Sınıftasınız,bir metin okuyorsunuz veya bir şiir terennüm ediyorsunuz,bir anda;
-Hocam,”derya” nedir? veya “irfan” ne demektir?,sorusuyla muhatap oluyorsunuz…
Bu soruların kaynağı asırlar öncesinde yazılmış olan ağır ve ağdalı edebi metinler,
Divan şiirleri değil;yalnızca çeyrek asır ve biraz öncesi kaleme alınmış olan şiirler
veya romanlar!..
Fuzuli,Şeyh Galip,Nedim hatta Akif değil okuduğunuz;Yahya Kemal,Necip Fazıl,Orhan
Veli’dir.Peyami Safa’nın “9.Hariciye Koğuşu”nun satırlarıdır Aşık Paşazade tarihi veya
Namık Kemal’in nesirleri de değil.
Bir Fransız öğrencinin Montaine’in “Denemeler”’ini veya bir Alman’ın Goethe’nin şiirlerini okurken kendi hocalarına böyle bir sual tevcih edeceğini düşünebilir misiniz?..
Almanya’nın Limburg kentinde dolaşırken Marx’ın,Paris’in Saint Michel ve Saint Germaint des Pres’inde dolaşırken Pascal ve Auguste Compte’un izlerini cadde ve sokaklarda yaşar,o tarihi her an teneffüs edersiniz;onlardan kopmanız,aradan asırlar geçse de o kültürden bağımsız kalmanız tahayyül edilemez…

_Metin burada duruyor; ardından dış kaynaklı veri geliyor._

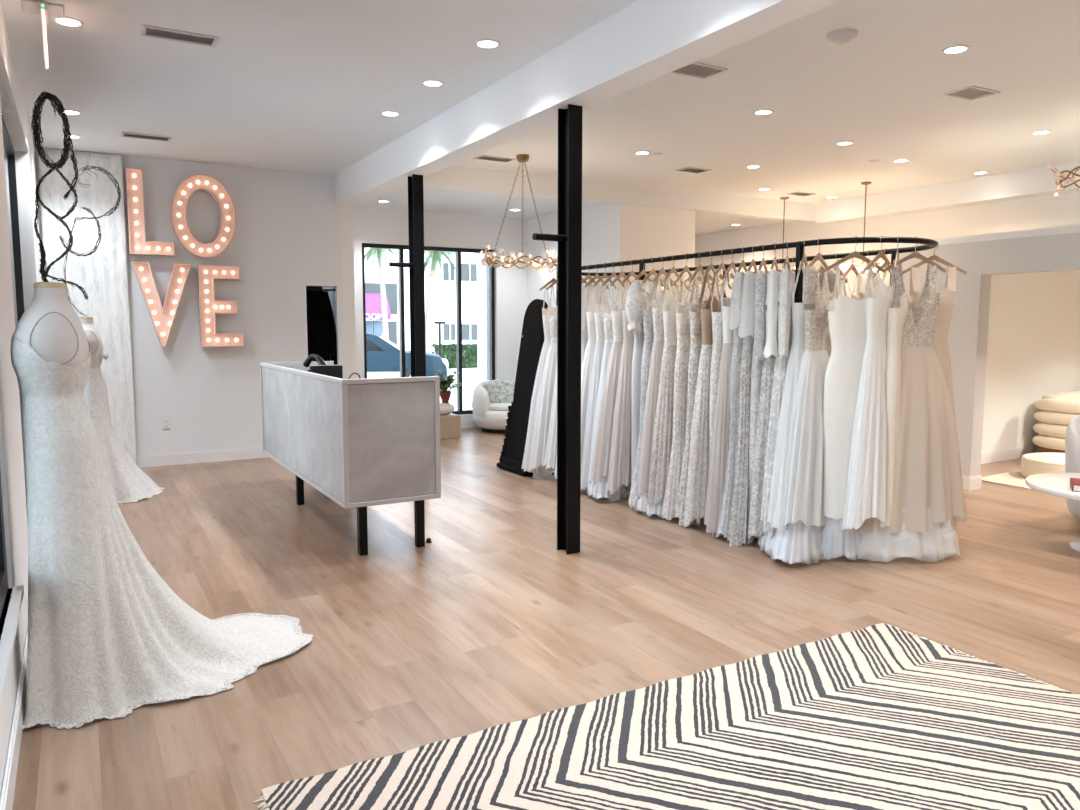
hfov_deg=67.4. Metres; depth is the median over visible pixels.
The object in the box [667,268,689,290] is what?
wooden hanger
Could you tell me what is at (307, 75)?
ceiling
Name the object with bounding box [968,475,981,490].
baseboard
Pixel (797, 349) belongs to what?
gown
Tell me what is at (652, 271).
wooden hanger
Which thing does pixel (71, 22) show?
recessed light
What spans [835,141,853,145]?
recessed light
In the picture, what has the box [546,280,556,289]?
wooden hanger
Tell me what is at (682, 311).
gown
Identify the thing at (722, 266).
wooden hanger
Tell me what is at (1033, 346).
wall
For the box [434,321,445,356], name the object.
street lamp
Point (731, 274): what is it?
wooden hanger
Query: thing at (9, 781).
baseboard
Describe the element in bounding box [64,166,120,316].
sculpture
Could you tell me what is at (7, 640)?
window sill
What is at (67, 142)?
sculpture
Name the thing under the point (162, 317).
marquee letter
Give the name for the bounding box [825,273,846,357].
gown
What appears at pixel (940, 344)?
gown
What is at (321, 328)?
curtain
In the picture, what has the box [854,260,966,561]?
gown
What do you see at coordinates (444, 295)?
apartment building
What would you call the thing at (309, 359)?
desk telephone
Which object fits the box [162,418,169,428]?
wall outlet
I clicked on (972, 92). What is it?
ceiling vent
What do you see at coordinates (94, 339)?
mannequin
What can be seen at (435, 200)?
ceiling
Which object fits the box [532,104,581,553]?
steel column
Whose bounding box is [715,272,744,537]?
gown
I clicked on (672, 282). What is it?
gown
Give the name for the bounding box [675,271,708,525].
gown
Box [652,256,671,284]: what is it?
wooden hanger
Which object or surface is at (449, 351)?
clipped hedge
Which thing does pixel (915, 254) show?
wooden hanger
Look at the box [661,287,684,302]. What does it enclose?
gown
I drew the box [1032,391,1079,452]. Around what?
sofa
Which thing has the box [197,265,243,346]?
marquee letter
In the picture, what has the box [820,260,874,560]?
gown
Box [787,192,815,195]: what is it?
ceiling vent
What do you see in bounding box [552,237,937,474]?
rack
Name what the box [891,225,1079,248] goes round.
ceiling
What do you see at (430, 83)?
recessed light
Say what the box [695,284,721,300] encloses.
gown
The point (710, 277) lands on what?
wooden hanger
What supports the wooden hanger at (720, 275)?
hanging from the rack
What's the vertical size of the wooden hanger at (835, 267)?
0.227 m
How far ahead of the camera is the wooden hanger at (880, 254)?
5.11 m
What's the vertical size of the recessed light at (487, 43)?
0.006 m
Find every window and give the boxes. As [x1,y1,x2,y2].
[0,470,7,619]
[1,114,24,441]
[362,243,494,414]
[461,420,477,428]
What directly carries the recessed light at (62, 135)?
in the ceiling at (307, 75)
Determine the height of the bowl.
0.170 m
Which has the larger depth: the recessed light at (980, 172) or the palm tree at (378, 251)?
the palm tree at (378, 251)
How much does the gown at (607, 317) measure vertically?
1.949 m
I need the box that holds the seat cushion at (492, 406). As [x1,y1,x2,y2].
[489,403,510,410]
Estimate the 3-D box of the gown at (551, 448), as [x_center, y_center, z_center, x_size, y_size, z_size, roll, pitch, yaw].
[0.262,-0.263,7.997,0.253,1.878,0.615,4,7,38]
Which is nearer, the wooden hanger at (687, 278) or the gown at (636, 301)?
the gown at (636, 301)
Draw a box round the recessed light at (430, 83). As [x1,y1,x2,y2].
[421,80,443,86]
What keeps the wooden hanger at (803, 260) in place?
hanging from the rack
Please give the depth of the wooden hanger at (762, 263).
5.68 m
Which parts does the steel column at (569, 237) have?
rod
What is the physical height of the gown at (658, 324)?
1.949 m
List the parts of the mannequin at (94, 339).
armhole plate
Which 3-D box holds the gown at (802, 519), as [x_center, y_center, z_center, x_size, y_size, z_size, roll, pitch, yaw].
[1.795,0.057,5.351,0.312,1.909,0.808,5,7,38]
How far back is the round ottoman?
7.99 m
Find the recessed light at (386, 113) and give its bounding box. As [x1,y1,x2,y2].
[380,111,399,116]
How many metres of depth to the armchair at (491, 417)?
11.47 m
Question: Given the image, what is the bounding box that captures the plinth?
[440,413,460,439]
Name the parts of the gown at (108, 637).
lace trim
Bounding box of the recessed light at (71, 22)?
[52,16,84,27]
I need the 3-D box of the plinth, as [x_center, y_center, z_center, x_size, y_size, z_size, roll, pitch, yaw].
[-1.409,0.291,11.081,0.530,0.315,0.400,-3,7,-30]
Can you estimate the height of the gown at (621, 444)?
1.868 m
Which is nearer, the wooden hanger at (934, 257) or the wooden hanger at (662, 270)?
the wooden hanger at (934, 257)
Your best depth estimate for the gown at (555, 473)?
7.69 m
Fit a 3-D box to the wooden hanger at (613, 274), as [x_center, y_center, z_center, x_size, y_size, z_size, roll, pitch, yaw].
[0.663,-1.171,7.274,0.013,0.227,0.410,4,7,34]
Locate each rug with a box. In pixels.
[252,623,1079,809]
[982,470,1033,489]
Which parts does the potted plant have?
pot
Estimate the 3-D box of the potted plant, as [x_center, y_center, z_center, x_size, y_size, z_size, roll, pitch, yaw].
[-1.267,-0.234,11.054,0.580,0.485,0.586,-3,7,-30]
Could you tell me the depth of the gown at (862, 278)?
5.96 m
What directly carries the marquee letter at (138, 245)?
attached to the wall at (286, 239)
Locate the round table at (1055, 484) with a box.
[1025,473,1079,550]
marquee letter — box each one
[125,168,174,255]
[132,262,190,345]
[171,174,235,257]
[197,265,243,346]
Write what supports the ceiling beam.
attached to the ceiling at (307, 75)
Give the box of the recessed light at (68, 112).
[64,109,81,114]
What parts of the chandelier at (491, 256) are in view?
chain, chain, chain
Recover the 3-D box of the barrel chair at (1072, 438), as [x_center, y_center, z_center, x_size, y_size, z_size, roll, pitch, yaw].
[4.552,0.505,6.275,0.839,0.847,0.758,3,7,30]
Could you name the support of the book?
on the round table at (1055, 484)
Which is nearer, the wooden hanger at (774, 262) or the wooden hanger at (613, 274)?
the wooden hanger at (774, 262)
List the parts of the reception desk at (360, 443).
leg, panel, panel, panel, leg, panel, leg
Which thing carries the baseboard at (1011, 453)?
attached to the wall at (1033, 346)
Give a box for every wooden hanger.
[540,269,555,290]
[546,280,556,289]
[582,266,598,285]
[585,264,607,288]
[593,263,615,288]
[602,264,623,287]
[610,261,631,285]
[621,260,638,284]
[634,258,651,281]
[642,257,662,285]
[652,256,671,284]
[663,255,681,283]
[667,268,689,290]
[677,253,694,283]
[677,277,696,289]
[688,271,701,288]
[691,252,707,282]
[699,265,718,284]
[702,250,718,281]
[707,264,731,288]
[714,249,729,280]
[719,269,733,286]
[724,248,736,277]
[737,247,746,272]
[747,248,756,272]
[758,245,767,272]
[769,243,778,272]
[781,242,790,273]
[798,240,807,272]
[805,238,827,269]
[824,236,884,272]
[833,253,847,282]
[841,251,858,279]
[860,250,873,273]
[865,236,891,270]
[873,250,890,277]
[883,237,945,272]
[894,236,898,269]
[902,242,965,274]
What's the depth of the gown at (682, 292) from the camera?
7.85 m
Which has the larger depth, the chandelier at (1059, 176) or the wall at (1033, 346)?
the wall at (1033, 346)
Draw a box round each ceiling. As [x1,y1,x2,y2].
[0,0,1079,203]
[355,186,798,235]
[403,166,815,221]
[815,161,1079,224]
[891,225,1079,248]
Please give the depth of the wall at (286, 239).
9.12 m
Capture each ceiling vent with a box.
[121,131,171,141]
[141,24,218,47]
[473,155,515,162]
[671,62,727,78]
[674,167,710,173]
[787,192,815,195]
[943,85,999,100]
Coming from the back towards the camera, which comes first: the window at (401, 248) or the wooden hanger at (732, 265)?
the window at (401, 248)
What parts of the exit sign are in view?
ceiling plate, acrylic panel
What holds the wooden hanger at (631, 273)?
hanging from the rack
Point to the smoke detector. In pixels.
(839, 36)
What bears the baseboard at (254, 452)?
attached to the wall at (286, 239)
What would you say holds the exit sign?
hanging from the ceiling at (307, 75)
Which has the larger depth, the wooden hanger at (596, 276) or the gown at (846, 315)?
the wooden hanger at (596, 276)
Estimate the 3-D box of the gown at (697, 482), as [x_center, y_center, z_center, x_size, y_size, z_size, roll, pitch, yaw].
[1.276,-0.055,6.213,0.242,1.937,0.648,3,6,28]
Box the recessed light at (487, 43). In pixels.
[474,39,500,48]
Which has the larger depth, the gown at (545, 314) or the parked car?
the parked car
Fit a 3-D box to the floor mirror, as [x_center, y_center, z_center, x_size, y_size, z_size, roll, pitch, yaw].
[-0.158,-0.201,8.509,0.380,1.815,0.717,-3,7,-30]
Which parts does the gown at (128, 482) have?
lace trim
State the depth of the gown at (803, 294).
6.46 m
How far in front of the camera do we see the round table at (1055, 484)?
5.61 m
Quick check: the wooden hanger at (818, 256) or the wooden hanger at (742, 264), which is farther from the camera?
the wooden hanger at (742, 264)
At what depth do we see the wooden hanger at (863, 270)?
6.04 m
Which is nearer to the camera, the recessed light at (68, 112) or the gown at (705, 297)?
the recessed light at (68, 112)
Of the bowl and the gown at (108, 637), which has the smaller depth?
the gown at (108, 637)
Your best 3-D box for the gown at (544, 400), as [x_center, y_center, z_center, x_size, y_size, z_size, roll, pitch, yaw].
[0.157,-0.266,8.137,0.285,1.900,0.756,5,7,40]
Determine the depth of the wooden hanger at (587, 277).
7.60 m
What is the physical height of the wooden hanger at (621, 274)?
0.227 m
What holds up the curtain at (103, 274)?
hanging from the ceiling at (307, 75)
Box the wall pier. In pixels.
[477,253,489,383]
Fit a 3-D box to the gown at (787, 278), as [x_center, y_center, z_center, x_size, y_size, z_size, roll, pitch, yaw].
[1.661,0.033,5.560,0.247,1.910,0.616,2,6,22]
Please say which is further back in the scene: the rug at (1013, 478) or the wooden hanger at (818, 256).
the rug at (1013, 478)
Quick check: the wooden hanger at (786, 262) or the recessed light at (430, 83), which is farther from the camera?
the recessed light at (430, 83)
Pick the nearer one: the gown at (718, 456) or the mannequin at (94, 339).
the gown at (718, 456)
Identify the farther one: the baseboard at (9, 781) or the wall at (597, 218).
the wall at (597, 218)
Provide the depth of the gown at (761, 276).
5.62 m
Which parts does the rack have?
post, oval rail, post, post
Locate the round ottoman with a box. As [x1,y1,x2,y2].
[1021,452,1064,477]
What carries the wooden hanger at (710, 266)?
hanging from the rack
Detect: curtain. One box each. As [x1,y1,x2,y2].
[38,148,136,464]
[306,289,336,364]
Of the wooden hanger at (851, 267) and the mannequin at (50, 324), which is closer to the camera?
the mannequin at (50, 324)
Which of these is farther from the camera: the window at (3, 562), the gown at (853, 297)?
the gown at (853, 297)
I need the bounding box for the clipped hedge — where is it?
[430,343,476,368]
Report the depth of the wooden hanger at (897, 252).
5.07 m
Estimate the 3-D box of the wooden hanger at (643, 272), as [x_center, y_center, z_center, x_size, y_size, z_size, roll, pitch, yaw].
[0.881,-1.133,6.894,0.013,0.227,0.410,4,7,32]
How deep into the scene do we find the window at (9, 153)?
6.50 m
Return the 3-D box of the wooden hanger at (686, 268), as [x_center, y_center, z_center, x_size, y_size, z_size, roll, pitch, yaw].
[1.159,-1.085,6.410,0.013,0.227,0.410,3,7,29]
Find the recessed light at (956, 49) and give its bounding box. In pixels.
[941,45,969,53]
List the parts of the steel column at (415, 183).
rod
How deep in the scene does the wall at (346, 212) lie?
9.77 m
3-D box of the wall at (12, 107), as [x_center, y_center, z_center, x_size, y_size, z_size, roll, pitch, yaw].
[-1.869,-0.454,2.528,0.170,3.500,13.500,-3,7,-30]
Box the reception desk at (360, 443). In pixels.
[260,361,440,555]
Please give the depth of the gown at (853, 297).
6.18 m
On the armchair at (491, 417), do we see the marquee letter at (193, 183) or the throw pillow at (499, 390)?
the throw pillow at (499, 390)
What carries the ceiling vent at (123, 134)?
in the ceiling at (307, 75)
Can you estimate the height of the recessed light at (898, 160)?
0.006 m
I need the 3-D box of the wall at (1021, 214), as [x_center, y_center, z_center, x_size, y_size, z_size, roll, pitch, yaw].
[6.497,-1.049,8.479,0.150,3.500,15.600,-3,7,-30]
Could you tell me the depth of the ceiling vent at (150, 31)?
4.93 m
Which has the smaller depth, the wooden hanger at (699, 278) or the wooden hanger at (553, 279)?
the wooden hanger at (699, 278)
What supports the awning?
attached to the apartment building
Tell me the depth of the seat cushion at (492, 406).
11.47 m
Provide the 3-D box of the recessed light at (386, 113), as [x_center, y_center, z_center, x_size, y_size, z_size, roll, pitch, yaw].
[-1.251,-2.433,6.768,0.168,0.006,0.168,-3,7,-30]
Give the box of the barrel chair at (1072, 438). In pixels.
[1065,415,1079,517]
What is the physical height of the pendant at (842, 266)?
1.124 m
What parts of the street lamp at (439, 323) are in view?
post
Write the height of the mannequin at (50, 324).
1.713 m
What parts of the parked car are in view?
trim
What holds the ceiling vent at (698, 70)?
in the ceiling at (307, 75)
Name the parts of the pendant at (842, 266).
rod
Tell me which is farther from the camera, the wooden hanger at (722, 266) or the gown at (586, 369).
the gown at (586, 369)
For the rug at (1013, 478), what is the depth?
8.05 m
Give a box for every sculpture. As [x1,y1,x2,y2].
[31,91,100,299]
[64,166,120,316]
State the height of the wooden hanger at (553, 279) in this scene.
0.227 m
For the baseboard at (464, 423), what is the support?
attached to the wall at (370, 225)
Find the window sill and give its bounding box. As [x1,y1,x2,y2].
[0,585,23,714]
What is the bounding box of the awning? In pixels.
[365,293,390,319]
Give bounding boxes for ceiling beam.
[334,0,840,206]
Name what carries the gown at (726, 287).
hanging from the wooden hanger at (731, 274)
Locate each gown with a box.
[10,335,312,729]
[84,352,163,502]
[521,283,553,474]
[529,286,556,469]
[543,368,556,471]
[554,456,556,478]
[581,279,608,491]
[581,279,614,490]
[581,284,603,366]
[586,278,622,498]
[591,277,630,501]
[608,276,633,494]
[625,280,660,483]
[628,280,661,511]
[636,274,672,513]
[646,273,683,518]
[661,272,695,520]
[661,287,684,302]
[670,282,687,301]
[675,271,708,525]
[678,283,696,302]
[684,269,720,526]
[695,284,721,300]
[704,268,734,535]
[708,268,729,474]
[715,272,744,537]
[721,279,728,301]
[727,271,755,546]
[748,269,779,537]
[748,270,767,539]
[758,268,794,554]
[767,261,814,559]
[772,266,837,564]
[802,281,804,302]
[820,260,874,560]
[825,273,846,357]
[840,270,857,299]
[842,258,894,529]
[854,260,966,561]
[856,274,882,299]
[874,273,890,287]
[879,259,907,527]
[910,263,955,422]
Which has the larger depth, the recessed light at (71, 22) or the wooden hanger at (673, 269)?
the wooden hanger at (673, 269)
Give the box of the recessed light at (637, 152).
[634,151,650,154]
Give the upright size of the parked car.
1.700 m
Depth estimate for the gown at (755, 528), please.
5.52 m
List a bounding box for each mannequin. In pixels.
[13,282,88,366]
[79,317,102,356]
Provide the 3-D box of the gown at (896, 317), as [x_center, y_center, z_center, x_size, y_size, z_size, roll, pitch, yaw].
[2.271,-0.065,5.222,0.138,1.723,0.243,4,7,34]
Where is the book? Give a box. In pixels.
[1070,478,1079,491]
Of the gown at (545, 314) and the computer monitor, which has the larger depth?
the gown at (545, 314)
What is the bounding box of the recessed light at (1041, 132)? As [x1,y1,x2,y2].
[1031,130,1051,134]
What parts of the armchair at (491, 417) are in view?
seat
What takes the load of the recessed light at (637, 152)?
in the ceiling at (307, 75)
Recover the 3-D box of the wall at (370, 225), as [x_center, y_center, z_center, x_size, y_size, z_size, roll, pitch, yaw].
[-1.656,-1.377,11.756,3.250,3.500,0.200,-3,7,-30]
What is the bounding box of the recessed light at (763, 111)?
[753,109,773,114]
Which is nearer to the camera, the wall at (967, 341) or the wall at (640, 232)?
the wall at (967, 341)
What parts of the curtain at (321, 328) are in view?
curtain rod
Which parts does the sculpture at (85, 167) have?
stem
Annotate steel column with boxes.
[389,174,425,376]
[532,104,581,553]
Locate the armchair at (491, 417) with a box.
[472,380,514,433]
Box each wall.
[0,2,42,796]
[35,148,343,455]
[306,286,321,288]
[322,206,356,378]
[353,206,526,419]
[527,203,613,307]
[613,204,695,303]
[694,192,1079,302]
[889,232,1079,489]
[982,270,1079,451]
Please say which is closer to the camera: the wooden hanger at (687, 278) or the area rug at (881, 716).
the area rug at (881, 716)
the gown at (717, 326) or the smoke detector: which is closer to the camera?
the smoke detector
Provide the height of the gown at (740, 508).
1.942 m
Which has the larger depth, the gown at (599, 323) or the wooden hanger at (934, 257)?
the gown at (599, 323)
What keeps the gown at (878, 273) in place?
hanging from the wooden hanger at (884, 264)
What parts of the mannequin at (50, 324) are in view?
armhole plate
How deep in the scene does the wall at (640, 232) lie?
10.52 m
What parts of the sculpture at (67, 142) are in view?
stem
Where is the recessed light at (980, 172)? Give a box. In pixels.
[973,171,988,173]
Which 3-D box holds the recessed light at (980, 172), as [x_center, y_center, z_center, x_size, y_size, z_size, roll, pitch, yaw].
[5.120,-2.697,9.411,0.168,0.006,0.168,-3,7,-30]
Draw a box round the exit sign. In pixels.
[21,0,63,68]
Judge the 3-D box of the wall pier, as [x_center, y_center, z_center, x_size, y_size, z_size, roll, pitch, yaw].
[-0.823,-1.495,12.944,0.240,3.700,0.350,-3,7,-30]
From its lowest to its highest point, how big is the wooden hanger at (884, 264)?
0.227 m
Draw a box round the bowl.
[440,403,454,414]
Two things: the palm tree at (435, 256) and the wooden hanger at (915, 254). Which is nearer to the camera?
the wooden hanger at (915, 254)
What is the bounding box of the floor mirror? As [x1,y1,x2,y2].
[496,299,547,476]
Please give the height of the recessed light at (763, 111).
0.006 m
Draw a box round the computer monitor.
[310,365,342,378]
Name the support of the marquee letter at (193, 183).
attached to the wall at (286, 239)
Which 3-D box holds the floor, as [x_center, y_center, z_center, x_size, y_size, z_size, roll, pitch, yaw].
[3.385,0.917,7.007,13.700,0.120,15.800,-3,7,-30]
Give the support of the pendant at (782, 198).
hanging from the ceiling at (307, 75)
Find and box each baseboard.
[0,627,27,809]
[137,447,268,467]
[968,475,981,490]
[981,445,1036,463]
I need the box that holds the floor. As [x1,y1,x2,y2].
[12,427,1079,809]
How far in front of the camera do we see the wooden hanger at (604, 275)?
7.36 m
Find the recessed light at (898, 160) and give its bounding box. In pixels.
[892,159,908,162]
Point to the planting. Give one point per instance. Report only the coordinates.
(467, 396)
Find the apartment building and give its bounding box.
[364,248,476,353]
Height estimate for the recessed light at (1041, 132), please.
0.006 m
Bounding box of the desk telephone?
[303,354,325,371]
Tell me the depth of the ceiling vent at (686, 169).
9.23 m
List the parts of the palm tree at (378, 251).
crown
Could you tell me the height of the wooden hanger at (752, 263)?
0.227 m
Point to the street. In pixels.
(469, 375)
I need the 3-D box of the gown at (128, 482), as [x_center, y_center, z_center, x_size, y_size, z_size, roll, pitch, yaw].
[-3.864,0.156,7.255,0.826,1.334,0.913,1,6,11]
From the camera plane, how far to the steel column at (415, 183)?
7.75 m
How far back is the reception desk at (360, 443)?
5.42 m
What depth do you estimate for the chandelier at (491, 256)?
8.42 m
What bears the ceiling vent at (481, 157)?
in the ceiling at (307, 75)
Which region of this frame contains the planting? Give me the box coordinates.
[440,392,472,407]
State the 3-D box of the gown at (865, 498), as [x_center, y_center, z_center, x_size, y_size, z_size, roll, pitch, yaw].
[2.169,-0.060,5.224,0.608,1.735,0.253,-5,8,-43]
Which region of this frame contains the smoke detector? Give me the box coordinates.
[826,28,857,43]
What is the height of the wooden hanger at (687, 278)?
0.227 m
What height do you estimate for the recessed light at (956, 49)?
0.006 m
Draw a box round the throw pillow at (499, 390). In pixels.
[488,379,514,402]
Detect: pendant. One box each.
[780,197,794,269]
[840,182,884,272]
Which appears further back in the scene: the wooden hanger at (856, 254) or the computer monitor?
the computer monitor
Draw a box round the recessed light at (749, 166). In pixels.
[746,165,760,167]
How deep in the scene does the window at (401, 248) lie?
11.94 m
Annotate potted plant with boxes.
[433,370,466,403]
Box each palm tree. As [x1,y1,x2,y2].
[364,248,397,339]
[424,251,461,352]
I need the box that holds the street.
[440,368,477,392]
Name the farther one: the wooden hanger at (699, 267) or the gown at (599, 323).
the gown at (599, 323)
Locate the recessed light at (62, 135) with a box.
[61,134,80,138]
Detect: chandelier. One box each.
[479,154,556,273]
[1046,163,1079,197]
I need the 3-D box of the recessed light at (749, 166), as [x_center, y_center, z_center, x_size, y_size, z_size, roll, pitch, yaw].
[2.381,-2.660,9.047,0.168,0.006,0.168,-3,7,-30]
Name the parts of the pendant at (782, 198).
rod
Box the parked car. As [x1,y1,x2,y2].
[366,332,450,378]
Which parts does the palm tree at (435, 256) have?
crown

Tarkan ve Burak Kut’un şarkılarını hayranlıkla terennüm eden yeni neslimizin daha çeyrek asır ötesinden başlayarak kendi tarihi kültür mirasından kopması ve uzaklaşması neyle izah edilebilir;..
-Anlamamak,anlayamamak,kendi yakın geçmişindeki seleflerinin dilini çözememek ve onların düşünce dünyasına ulaşamamak!..
Aslında “Batılılaşma” serüveni ve süreci adını verdiğimiz bu “toplum mühendisliği”nin kısa bir mazisine bakacak olduğumuzda dilde yaşadığımız dejenerasyonu gözlemlemek mümkündür!..
Belki biraz traji-komik kaçacak ama şu örneklemeler nereden nereye geldiğimizi gösteren
acı gerçeklerdir;..

Takriben 40-45 yıl öncesi bir hal-i pür melalin ifadesi;..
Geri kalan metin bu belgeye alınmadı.